While low-profile, occupational licensing and business regulations are vital to the city economy. The Institute for Justice found that one in five New York City jobs requires an occupational license of some sort; the national average at midcentury was one in 20. The typical moderate-income job requires roughly 275 days of education and on-the-job training before a worker can legally practice his chosen profession. For low-wage workers with a foothold as cashiers or delivery drivers, the need to forgo current income and shell out on credentialing programs halts upward mobility.

Mamdani had considerable success dramatizing the plight of regulation-burdened halal cart owners during the campaign; he has since promised regulatory relief for small business owners more broadly. New York State’s regulatory code has roughly 300,000 regulations running to approximately 17 million words; the notorious “scaffolding law” dates to an era when the city’s biggest public health concern was horse manure on its streets. A modest culling of regulations written for entirely different contexts would free up dollars for investment and hiring.

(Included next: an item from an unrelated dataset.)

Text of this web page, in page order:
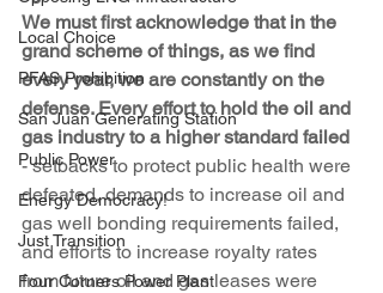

City government’s most powerful tool for expanding the middle class is not conjuring jobs that pay a certain salary but lowering the cost of goods those salaries need to cover. The 2024 American Community Survey put New York City’s vacancy rate at 3.7 percent—the third lowest of any American city over 400,000 people. Despite strong demand, housing supply is moving in the wrong direction. The Partnership for New York City reports total rental inventory declined by 6.7 percent across 2025 while median asking rent rose 7.7 percent to $3,650. A housing boom would also cure the city’s construction malaise, breathing life into one of the few genuinely private industries that pay middle-class wages to moderately skilled workers, with an average wage of $98,000. The YIMBY movement has built a rich bank of ideas that could move the needle further: from scrapping parking minimums to rezoning single-family areas to permit two-family dwellings.

Nothing drives middle-class families to the suburbs faster than a childcare bill that rivals rent for costliness—the under-three population fell 19 percent between 2020 and 2023. While state dollars trickle in to shore up 3-K and Pre-K in the face of stagnating demand, the mayor could make life easier for private providers, who can more nimbly expand or contract as demand shifts. Changing the law that requires childcare providers to operate in ground-floor spaces with access to a yard would be an easy first step that would not come off as a retreat from his commitments.

Mamdani has assumed leadership of the city at a time when the underlying contradictions of its political economy are reaching a breaking point. His legacy will depend on his ability to transition New York City to a new model—one where middle-class goods and middle-class jobs exist independent of the public dollars that have long underwritten them.